The TRS R consists of the following rules:

if3(true, x, y) -> x
if3(false, x, y) -> y
eq2(0, 0) -> true
eq2(0, s1(x)) -> false
eq2(s1(x), 0) -> false
eq2(s1(x), s1(y)) -> eq2(x, y)
app2(nil, l) -> l
app2(cons2(x, l1), l2) -> cons2(x, app2(l1, l2))
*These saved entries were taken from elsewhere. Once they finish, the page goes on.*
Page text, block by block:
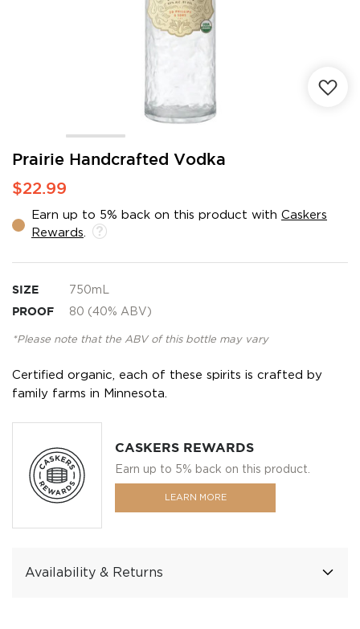
Prairie Handcrafted Vodka
$22.99
Earn up to 5% back on this product with Caskers
Rewards
SIZE 750mL
PROOF 80 (40% ABV)
*Please note that the ABV of this bottle may vary
Certified organic, each of these spirits is crafted by
family farms in Minnesota.
CASKERS REWARDS
Earn up to 5% back on this product.
LEARN MORE
Availability & Returns
Skip
the
of
the
gallery
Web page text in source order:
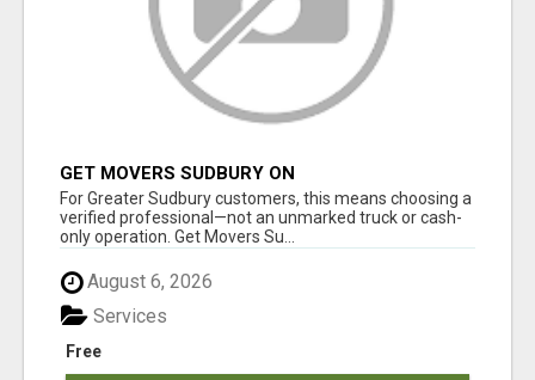
GET MOVERS SUDBURY ON
For Greater Sudbury customers, this means choosing a
verified professional—not an unmarked truck or cash-
only operation. Get Movers Su...
August 6, 2026
Free
Services
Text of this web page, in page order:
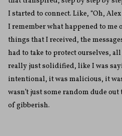
I started to connect. Like, “Oh,
I remember what happened to me
things that I received, the
had to take to protect ourselves,
really just solidified, like I was
intentional, it was malicious, it
wasn’t just some random dude
of gibberish.
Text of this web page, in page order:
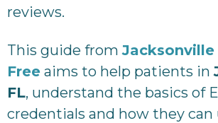
reviews.
This guide from
Free aims to help patients in
FL, understand the basics of
credentials and how they
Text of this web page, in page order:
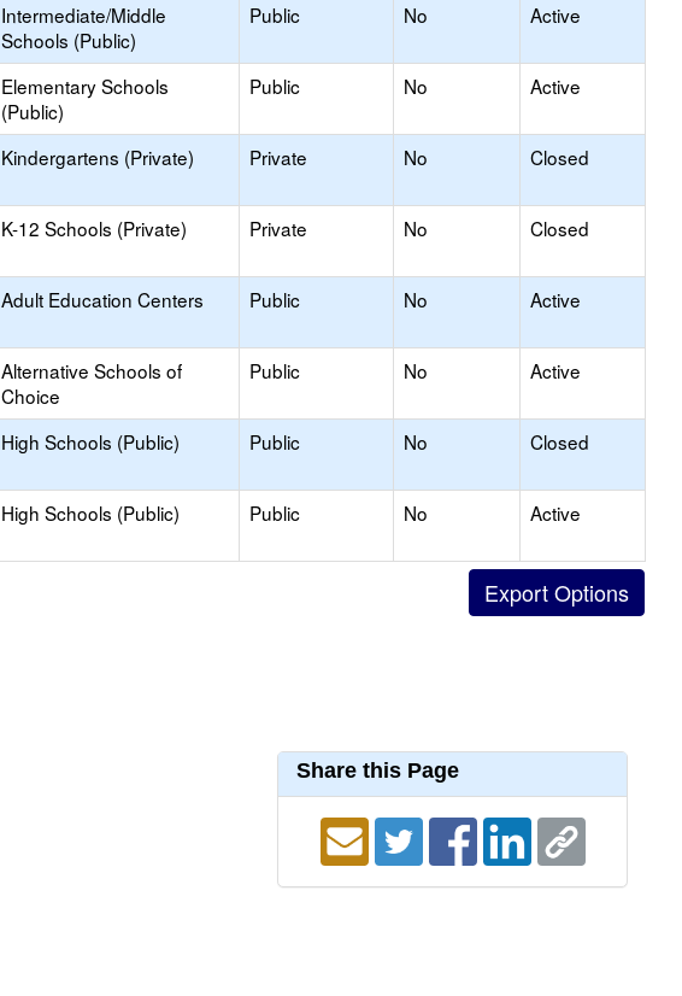
Intermediate/Middle
Schools (Public)
Public No Active
Elementary Schools
(Public)
Public No Active
Kindergartens (Private) Private No Closed
K-12 Schools (Private) Private No Closed
Adult Education Centers Public No Active
Alternative Schools of
Choice
Public No Active
High Schools (Public) Public No Closed
High Schools (Public) Public No Active
Share this Page
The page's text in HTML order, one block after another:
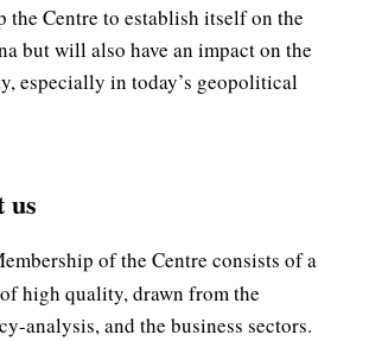
Centre to establish itself on the
but will also have an impact on the
especially in today’s geopolitical
us
of the Centre consists of a
high quality, drawn from the
analysis, and the business sectors.
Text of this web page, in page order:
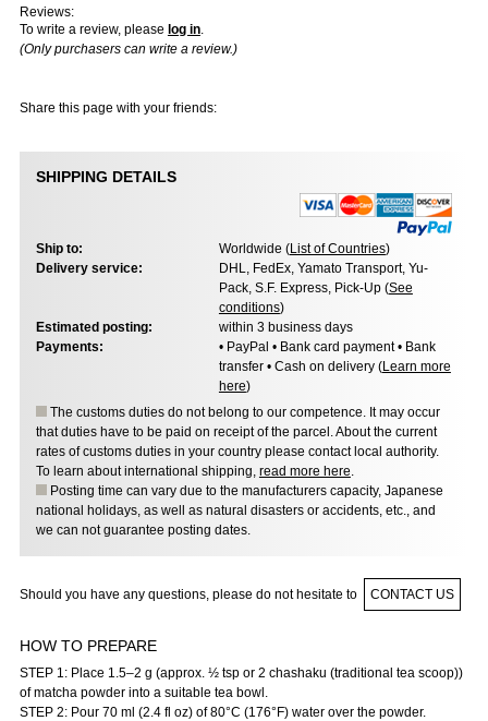
Reviews:
To write a review, please log in.
(Only purchasers can write a review.)
Share this page with your friends:
SHIPPING DETAILS
Ship to: Worldwide (List of Countries)
Delivery service:
DHL, FedEx, Yamato Transport, Yu-
Pack, S.F. Express, Pick-Up (See
conditions)
Estimated posting:
within 3 business days
Payments:
• PayPal • Bank card payment • Bank
transfer • Cash on delivery (Learn more
here)
The customs duties do not belong to our competence. It may occur
that duties have to be paid on receipt of the parcel. About the current
rates of customs duties in your country please contact local authority.
To learn about international shipping, read more here.
Posting time can vary due to the manufacturers capacity, Japanese
national holidays, as well as natural disasters or accidents, etc., and
we can not guarantee posting dates.
Should you have any questions, please do not hesitate to CONTACT US
HOW TO PREPARE
STEP 1: Place 1.5–2 g (approx. ½ tsp or 2 chashaku (traditional tea scoop))
of matcha powder into a suitable tea bowl.
STEP 2: Pour 70 ml (2.4 fl oz) of 80°C (176°F) water over the powder.
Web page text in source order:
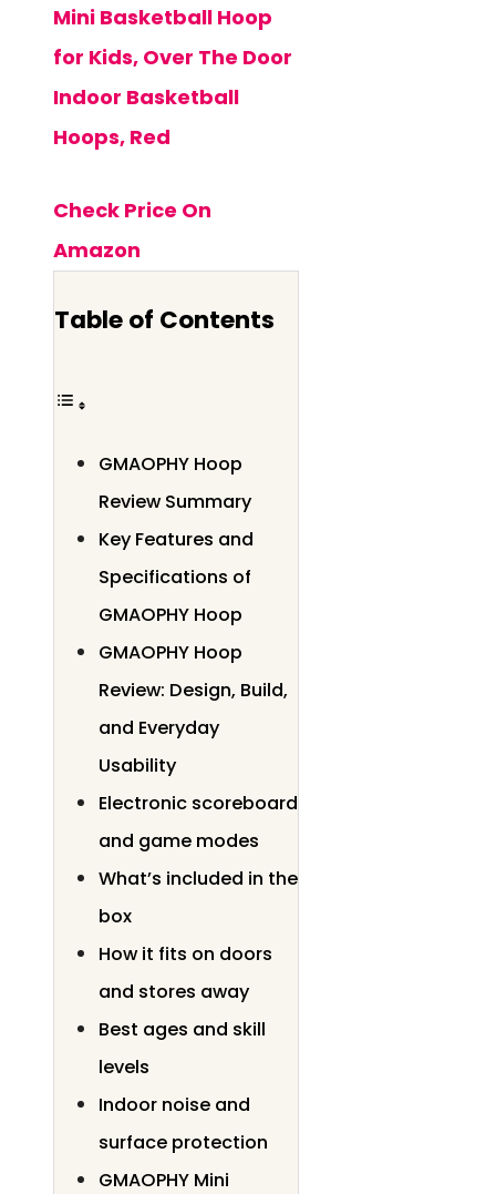
Mini Basketball Hoop
for Kids, Over The Door
Indoor Basketball
Hoops, Red
Check Price On
Amazon
Table of Contents
GMAOPHY Hoop
Review Summary
Key Features and
Specifications of
GMAOPHY Hoop
GMAOPHY Hoop
Review: Design, Build,
and Everyday
Usability
Electronic scoreboard
and game modes
What’s included in the
box
How it fits on doors
and stores away
Best ages and skill
levels
Indoor noise and
surface protection
GMAOPHY Mini
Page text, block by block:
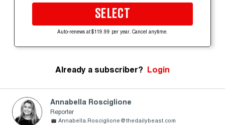
SELECT
Auto-renews at $119.99 per year. Cancel anytime.
Already a subscriber? Login
Annabella Rosciglione
Reporter
Annabella.Rosciglione@thedailybeast.com
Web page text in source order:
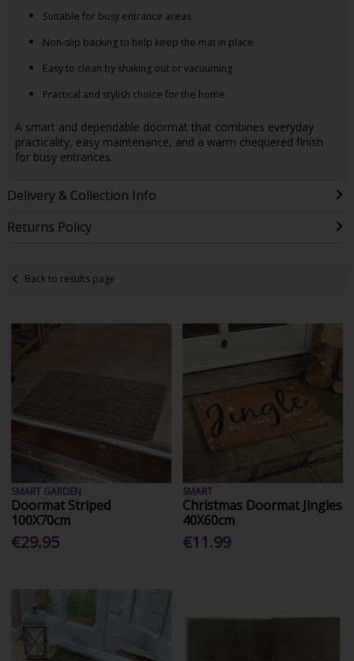
Suitable for busy entrance areas
Non-slip backing to help keep the mat in place
Easy to clean by shaking out or vacuuming
Practical and stylish choice for the home
A smart and dependable doormat that combines everyday
practicality, easy maintenance, and a warm chequered finish
for busy entrances.
Delivery & Collection Info
Returns Policy
Back to results page
SMART GARDEN
Doormat Striped
100X70cm
€29.95
SMART
Christmas Doormat Jingles
40X60cm
€11.99
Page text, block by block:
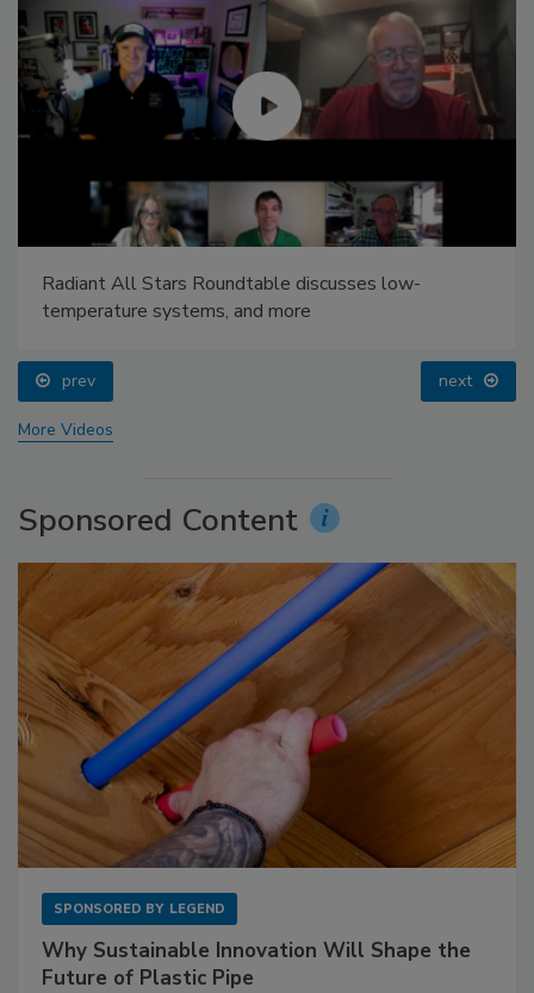
Radiant All Stars Roundtable discusses low-
temperature systems, and more
prev next
More Videos
Sponsored Content
SPONSORED BY LEGEND
Why Sustainable Innovation Will Shape the
Future of Plastic Pipe
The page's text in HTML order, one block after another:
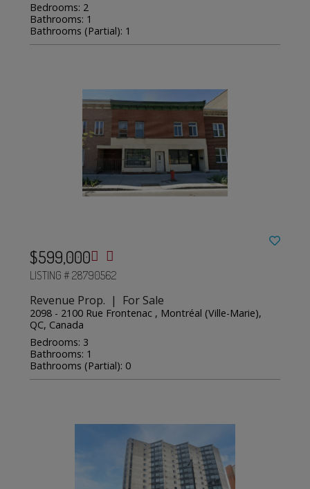
Bedrooms: 2
Bathrooms: 1
Bathrooms (Partial): 1
$599,000
LISTING # 28790562
Revenue Prop. | For Sale
2098 - 2100 Rue Frontenac , Montréal (Ville-Marie),
QC, Canada
Bedrooms: 3
Bathrooms: 1
Bathrooms (Partial): 0
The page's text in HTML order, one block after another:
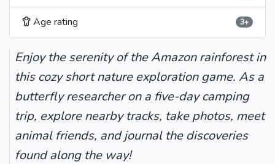
Age rating 3+
Enjoy the serenity of the Amazon rainforest in
this cozy short nature exploration game. As a
butterfly researcher on a five-day camping
trip, explore nearby tracks, take photos, meet
animal friends, and journal the discoveries
found along the way!
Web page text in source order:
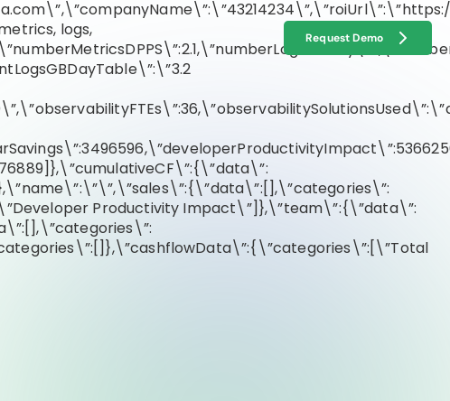
Request Demo
logs,
Productivity Impact\”]},\”team\”:{\”data\”:
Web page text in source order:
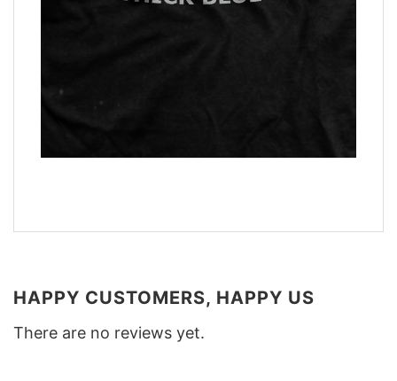
HAPPY CUSTOMERS, HAPPY US
There are no reviews yet.
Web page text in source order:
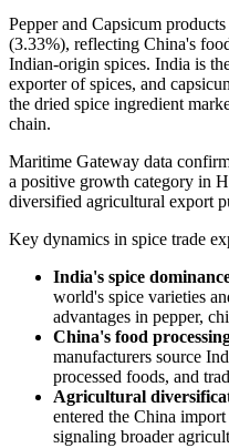
Pepper and Capsicum
(3.33%), reflecting China's
Indian-origin spices. India is
exporter of spices, and
the dried spice ingredient
chain.
Maritime Gateway data
a positive growth category in
diversified agricultural export
Key dynamics in spice trade
India's spice
world's spice varieties
advantages in pepper,
China's food
manufacturers source
processed foods, and
Agricultural
entered the China
signaling broader
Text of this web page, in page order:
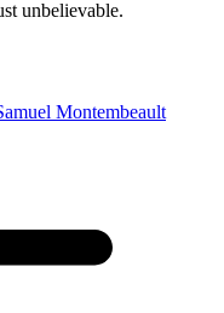
unbelievable.
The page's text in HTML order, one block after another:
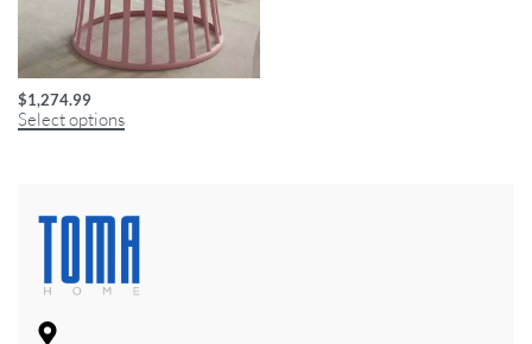
Modern Round Coffee Table
$1,274.99
Select options
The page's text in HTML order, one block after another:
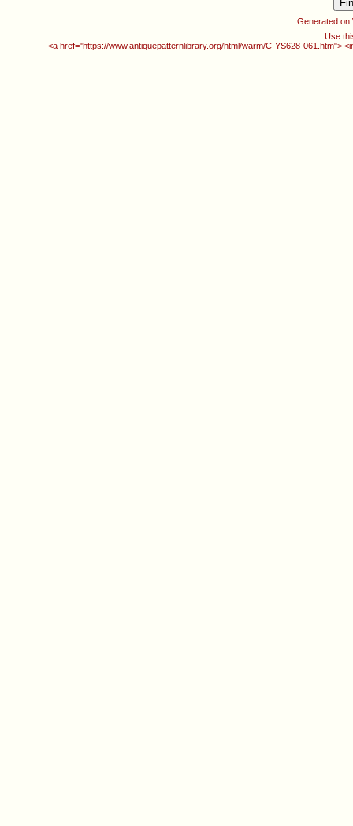
Generated on
Use
<a href="https://www.antiquepatternlibrary.org/html/warm/C-YS628-061.htm">
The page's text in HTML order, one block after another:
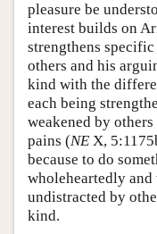
pleasure be
interest builds on
strengthens
others and his
kind with the
each being
weakened by
pains (NE X,
because to do
wholeheartedly
undistracted by
kind.
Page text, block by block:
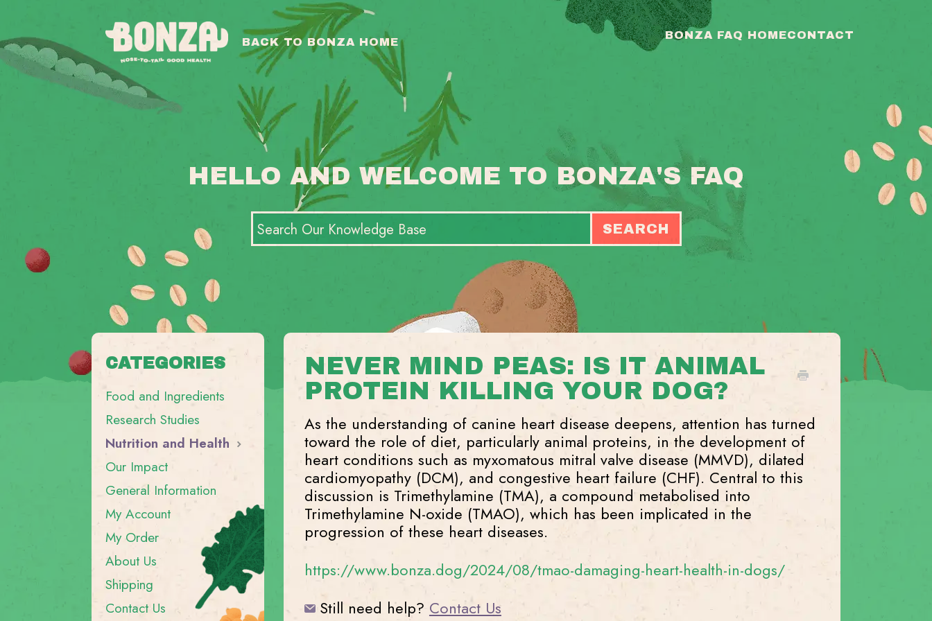
HELLO AND WELCOME TO BONZA'S FAQ
TOGGLE
SEARCH
SEARCH
BACK TO BONZA HOME
BONZA FAQ HOMECONTACT
NEVER MIND PEAS: IS IT ANIMAL
PROTEIN KILLING YOUR DOG?
As the understanding of canine heart disease deepens, attention has turned
toward the role of diet, particularly animal proteins, in the development of
heart conditions such as myxomatous mitral valve disease (MMVD), dilated
cardiomyopathy (DCM), and congestive heart failure (CHF). Central to this
discussion is Trimethylamine (TMA), a compound metabolised into
Trimethylamine N-oxide (TMAO), which has been implicated in the
progression of these heart diseases.
https://www.bonza.dog/2024/08/tmao-damaging-heart-health-in-dogs/
Still need help? Contact Us
CATEGORIES
Food and Ingredients
Research Studies
Nutrition and Health
Our Impact
General Information
My Account
My Order
About Us
Shipping
Contact Us
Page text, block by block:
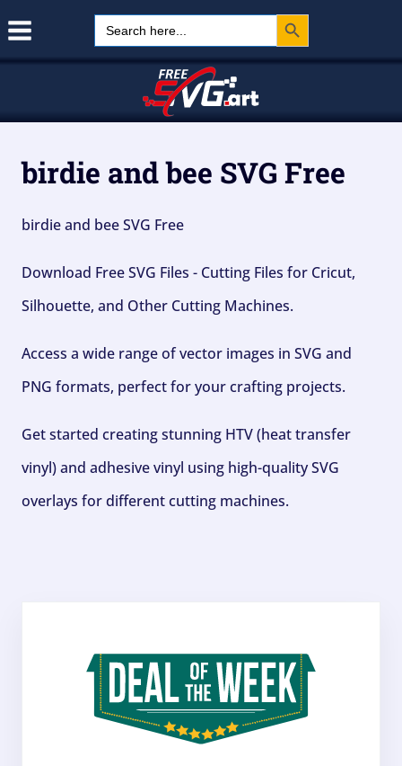
Search
for:
Search Button
birdie and bee SVG Free
birdie and bee SVG Free
Download Free SVG Files - Cutting Files for Cricut,
Silhouette, and Other Cutting Machines.
Access a wide range of vector images in SVG and
PNG formats, perfect for your crafting projects.
Get started creating stunning HTV (heat transfer
vinyl) and adhesive vinyl using high-quality SVG
overlays for different cutting machines.
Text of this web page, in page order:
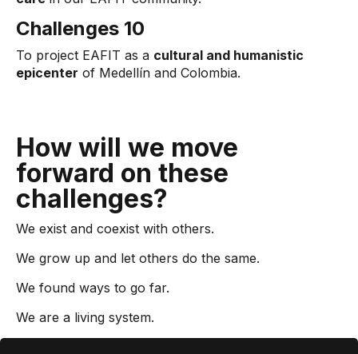
Challenges 10
To project EAFIT as a cultural and humanistic
epicenter of Medellín and Colombia.
How will we move
forward on these
challenges?
We exist and coexist with others.
We grow up and let others do the same.
We found ways to go far.
We are a living system.
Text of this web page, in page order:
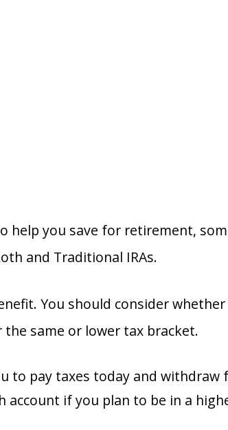
help you save for retirement,
and Traditional IRAs.
You should consider
same or lower tax bracket.
to pay taxes today and
account if you plan to be in a
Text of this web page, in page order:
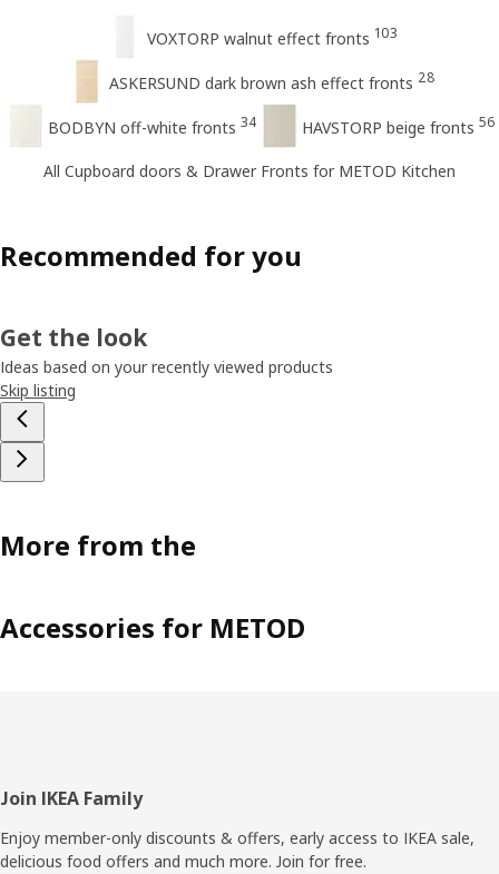
VOXTORP walnut effect fronts 103
ASKERSUND dark brown ash effect fronts 28
BODBYN off-white fronts 34 HAVSTORP beige fronts 56
All Cupboard doors & Drawer Fronts for METOD Kitchen
Recommended for you
Get the look
Ideas based on your recently viewed products
Skip listing
More from the
Accessories for METOD
Footer
Join IKEA Family
Enjoy member-only discounts & offers, early access to IKEA sale,
delicious food offers and much more. Join for free.​
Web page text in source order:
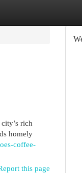
rich
homely
coffee-
this page
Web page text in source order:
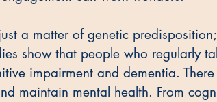
a matter of genetic
show that people who regularly
impairment and dementia.
maintain mental health. From
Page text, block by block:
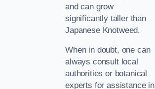
and can grow
significantly taller than
Japanese Knotweed.
When in doubt, one can
always consult local
authorities or botanical
experts for assistance in
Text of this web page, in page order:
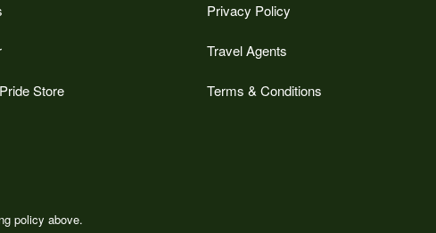
Store
Privacy Policy
Travel Agents
Terms & Conditions
policy above.
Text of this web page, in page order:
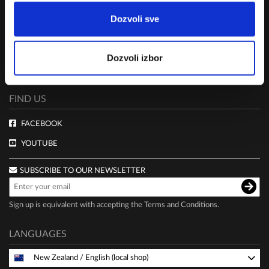
Dozvoli sve
Dozvoli izbor
CLUB LIVE 100 TERMS AND CONDITIONS
PRIVACY POLICY
FIND US
FACEBOOK
YOUTUBE
SUBSCRIBE TO OUR NEWSLETTER
Sign up is equivalent with accepting the Terms and Conditions.
LANGUAGES
New Zealand / English (local shop)
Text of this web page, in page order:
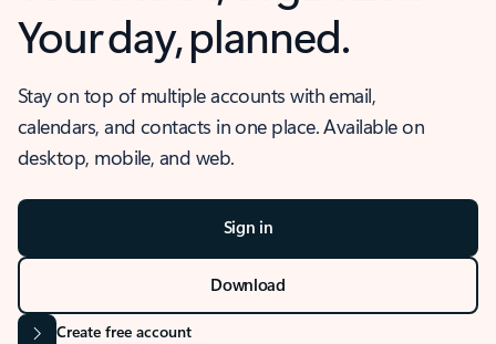
Your day, planned.
Stay on top of multiple accounts with email,
calendars, and contacts in one place. Available on
desktop, mobile, and web.
Sign in
Download
Create free account
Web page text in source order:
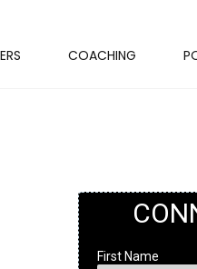
COACHING

app2(app2(l1, l2), l3) -> app2(l1, app2(l2, l3))
mem2(x, nil) -> false
mem2(x, cons2(y, l)) -> ifmem3(eq2(x, y), x, l)
ifmem3(true, x, l) -> true
ifmem3(false, x, l) -> mem2(x, l)
inter2(x, nil) -> nil
inter2(nil, x) -> nil
inter2(app2(l1, l2), l3) -> app2(inter2(l1, l3), inter2(l2, l3))
inter2(l1, app2(l2, l3)) -> app2(inter2(l1, l2), inter2(l1, l3))
inter2(cons2(x, l1), l2) -> ifinter4(mem2(x, l2), x, l1, l2)
inter2(l1, cons2(x, l2)) -> ifinter4(mem2(x, l1), x, l2, l1)
ifinter4(true, x, l1, l2) -> cons2(x, inter2(l1, l2))
ifinter4(false, x, l1, l2) -> inter2(l1, l2)

Q is empty.
We have to consider all minimal (P,Q,R)-chains.
The approximation of the Dependency Graph [13,14,18] contains 0 SCCs with 2 less nodes.